I still love that album though. I come back to it every so often. Possibly when anxious.
As a side note, I did catch a show by them sometime in 2003 actually since I obsessively track and monitor everything, I can say with confidence that it was Whelans on November 9 2002, and I’m pretty sure I went with Ger and Liz who you may remember from the first sentence. It was a good show, you could see the Oberst cult members in the front row, vaguely goth-y girls with long hair, swaying around moon-eyed. I also got my ticket signed by Oberst (long since lost) when he tried to get into the venue by what he thought was the back entrance but was actually where everyone was queueing. He seemed a little put out. Remember going to gigs? I don’t even mean because of the pandemic, just back when I had that kind of time and freedom.
Anyway, things had calmed down somewhat by the time 2005 rolled around and I got my hands on the I’m Wide Awake It’s Morning/Digital Ash in a Digital Urn double album. A review I read at the time said that the latter was Oberst providing cutting edge hip cover for the former, which was the real folk-country singer he really wanted to be the whole time, and I feel like the rest of his career has borne that out to some extent. Digital Ash has faded out of rotation for me, but I’m Wide Awake comes back in semi-regularly. Even the first track, after the rambling story, actually has a really good song after it, so I will at worst fast forward or possibly even just put up with it. I have no trauma with this album, just fondness. It ends particularly strongly with the last two or three tracks.
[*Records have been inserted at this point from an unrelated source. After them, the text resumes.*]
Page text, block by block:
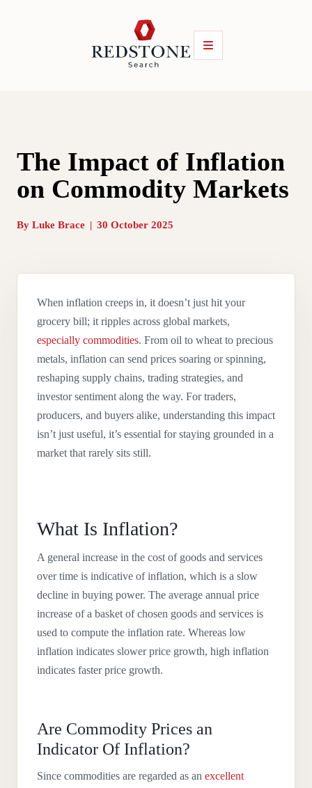
The Impact of Inflation
on Commodity Markets
By Luke Brace | 30 October 2025
When inflation creeps in, it doesn’t just hit your
grocery bill; it ripples across global markets,
especially commodities. From oil to wheat to precious
metals, inflation can send prices soaring or spinning,
reshaping supply chains, trading strategies, and
investor sentiment along the way. For traders,
producers, and buyers alike, understanding this impact
isn’t just useful, it’s essential for staying grounded in a
market that rarely sits still.
What Is Inflation?
A general increase in the cost of goods and services
over time is indicative of inflation, which is a slow
decline in buying power. The average annual price
increase of a basket of chosen goods and services is
used to compute the inflation rate. Whereas low
inflation indicates slower price growth, high inflation
indicates faster price growth.
Are Commodity Prices an
Indicator Of Inflation?
Since commodities are regarded as an excellent
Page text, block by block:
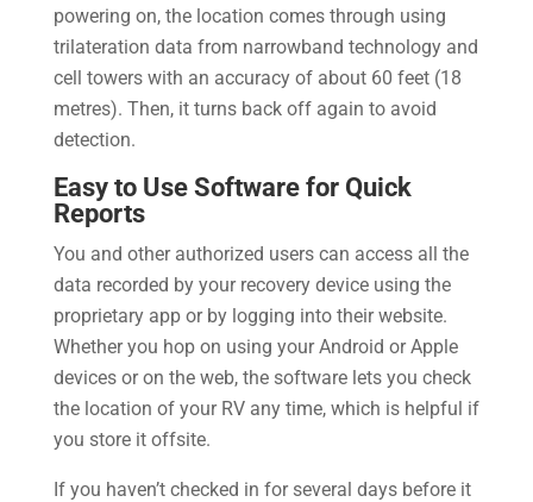
powering on, the location comes through using
trilateration data from narrowband technology and
cell towers with an accuracy of about 60 feet (18
metres). Then, it turns back off again to avoid
detection.
Easy to Use Software for Quick
Reports
You and other authorized users can access all the
data recorded by your recovery device using the
proprietary app or by logging into their website.
Whether you hop on using your Android or Apple
devices or on the web, the software lets you check
the location of your RV any time, which is helpful if
you store it offsite.
If you haven’t checked in for several days before it
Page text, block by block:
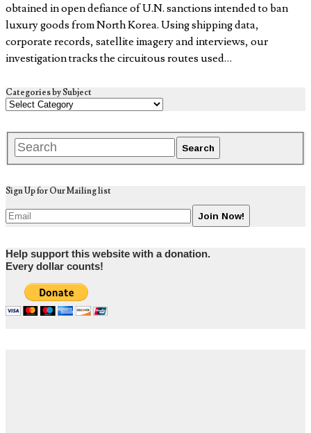
obtained in open defiance of U.N. sanctions intended to ban
luxury goods from North Korea. Using shipping data,
corporate records, satellite imagery and interviews, our
investigation tracks the circuitous routes used…
Categories by Subject
Sign Up for Our Mailing list
Help support this website with a donation.
Every dollar counts!
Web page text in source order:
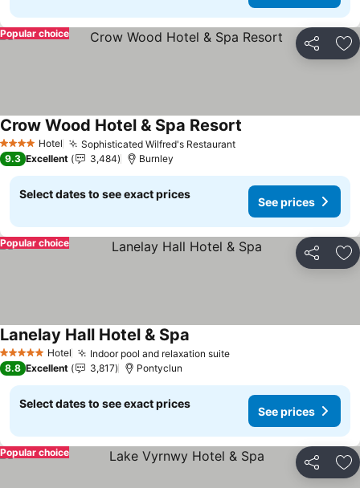
Share
Popular choice
4 Stars Hotel Sophisticated Wilfred's RestaurantSee prices
Crow Wood Hotel & Spa Resort
9.3 Excellent 3,484 Burnley
Select dates to see exact prices
See prices
Share
Popular choice
5 Stars Hotel Indoor pool and relaxation suiteSee prices
Lanelay Hall Hotel & Spa
8.8 Excellent 3,817 Pontyclun
Select dates to see exact prices
See prices
Share
Popular choice

I started to fade out around here with Cassadaga, and looking at the chronology, so did Bright Eyes. Oberst went off to do either solo stuff or supergroup stuff. I would probably recognise a few tracks off this album, but it’s telling that, by the time of this release, I was living in Japan with a vast unknowable void of time to listen to music and I can’t really recall any of it. As a side note, the two albums that I forever associate with that initial period abroad are Joanna Newsom’s Ys (still phenomenal) and the Decemberists’ Crane Wife (also still great), the latter given to me in MP3 form pretty soon before I left by Ger, who you may remember from two paragraphs ago. I listened to it a lot on the plane over and in the first few weeks, Shankill Butchers made it into my live set, similarly to Something Vague because it was pretty easy to play. And I saw Joanna Newsom play in a small cafe in Nagoya sometime around 2007 on February 16, 2007 which was just amazing. Digression over.
Then, at the beginning of the world being locked down, March 2020, I realised that the Bright Eyes name had been resurrected, and a new album had come out that January. It’s, yeah, pretty good. Probably won’t have the impact on me that it might have had in the early 2000s, but what will at this stage?